*Task instructions*: With pictures left out, set down exactly the lines that begin at the one containing "attestano l’inizio dei" and end with the last line of the entries below.

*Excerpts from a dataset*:
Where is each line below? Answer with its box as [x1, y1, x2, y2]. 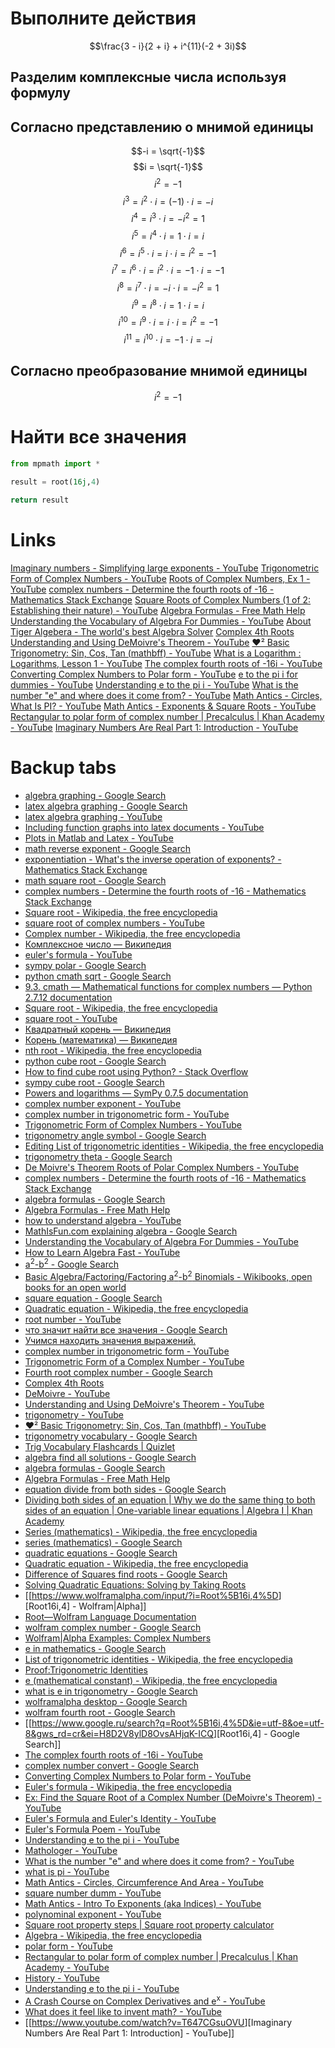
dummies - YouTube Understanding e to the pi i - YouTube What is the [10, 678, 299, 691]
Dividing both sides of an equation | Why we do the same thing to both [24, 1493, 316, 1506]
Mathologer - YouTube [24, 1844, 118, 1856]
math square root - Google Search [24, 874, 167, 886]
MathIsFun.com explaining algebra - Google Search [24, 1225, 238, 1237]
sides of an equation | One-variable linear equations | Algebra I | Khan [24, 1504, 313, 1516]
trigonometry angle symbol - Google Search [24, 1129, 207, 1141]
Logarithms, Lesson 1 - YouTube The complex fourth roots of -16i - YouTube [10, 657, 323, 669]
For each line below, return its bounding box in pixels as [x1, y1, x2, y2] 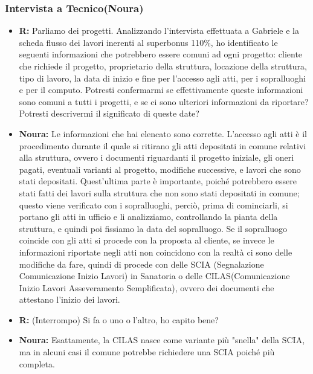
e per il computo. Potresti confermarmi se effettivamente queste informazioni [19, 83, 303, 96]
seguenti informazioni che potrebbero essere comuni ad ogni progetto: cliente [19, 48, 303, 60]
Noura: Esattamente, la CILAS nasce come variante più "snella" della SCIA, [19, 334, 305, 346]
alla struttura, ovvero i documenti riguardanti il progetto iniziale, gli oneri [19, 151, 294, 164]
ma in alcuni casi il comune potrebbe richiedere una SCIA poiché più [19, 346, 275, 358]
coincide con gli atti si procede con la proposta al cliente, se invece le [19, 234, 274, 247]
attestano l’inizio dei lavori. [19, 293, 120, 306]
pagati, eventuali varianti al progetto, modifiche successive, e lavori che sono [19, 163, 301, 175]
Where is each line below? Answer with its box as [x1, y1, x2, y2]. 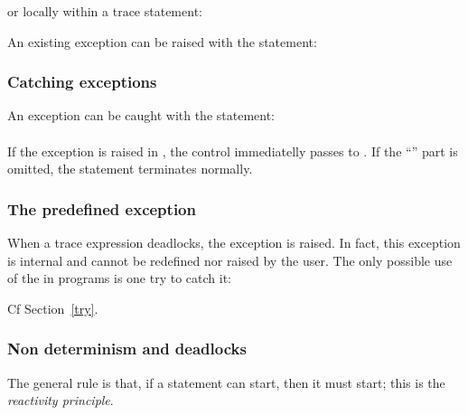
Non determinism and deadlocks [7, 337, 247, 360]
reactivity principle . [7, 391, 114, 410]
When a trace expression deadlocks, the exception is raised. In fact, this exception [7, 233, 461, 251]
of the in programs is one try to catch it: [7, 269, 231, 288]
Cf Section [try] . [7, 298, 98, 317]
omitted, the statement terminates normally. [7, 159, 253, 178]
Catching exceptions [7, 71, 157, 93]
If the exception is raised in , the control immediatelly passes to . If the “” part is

*Worked solution*:
attestano l’inizio dei lavori. [19, 293, 120, 306]
pagati, eventuali varianti al progetto, modifiche successive, e lavori che sono [19, 163, 301, 175]
Where is each line below? Answer with its box as [x1, y1, x2, y2]. 
Non determinism and deadlocks [7, 337, 247, 360]
reactivity principle . [7, 391, 114, 410]
When a trace expression deadlocks, the exception is raised. In fact, this exception [7, 233, 461, 251]
of the in programs is one try to catch it: [7, 269, 231, 288]
Cf Section [try] . [7, 298, 98, 317]
omitted, the statement terminates normally. [7, 159, 253, 178]
Catching exceptions [7, 71, 157, 93]
If the exception is raised in , the control immediatelly passes to . If the “” part is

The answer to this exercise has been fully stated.